■ What the exercise asks
Give back the line containing "Luchtkwaliteit bestaat uit" along with every line after it, exactly, until the entries end.

■ Records for processing
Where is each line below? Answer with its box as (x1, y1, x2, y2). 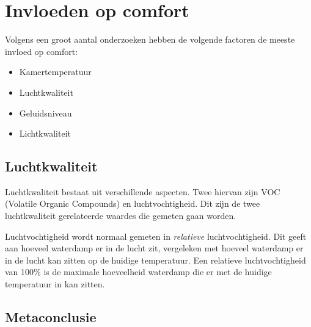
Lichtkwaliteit (19, 127, 71, 140)
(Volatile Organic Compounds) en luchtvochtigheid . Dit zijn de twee (5, 197, 260, 210)
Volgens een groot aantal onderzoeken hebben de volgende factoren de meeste (5, 33, 295, 46)
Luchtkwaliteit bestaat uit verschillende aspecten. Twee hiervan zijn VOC (5, 185, 280, 198)
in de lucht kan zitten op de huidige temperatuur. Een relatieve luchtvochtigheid (5, 253, 306, 266)
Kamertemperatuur (19, 65, 92, 78)
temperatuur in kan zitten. (5, 278, 105, 290)
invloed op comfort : (5, 45, 78, 57)

■ Final answer
Luchtkwaliteit bestaat uit verschillende aspecten. Twee hiervan zijn VOC (5, 185, 280, 198)
in de lucht kan zitten op de huidige temperatuur. Een relatieve luchtvochtigheid (5, 253, 306, 266)
Kamertemperatuur (19, 65, 92, 78)
temperatuur in kan zitten. (5, 278, 105, 290)
invloed op comfort : (5, 45, 78, 57)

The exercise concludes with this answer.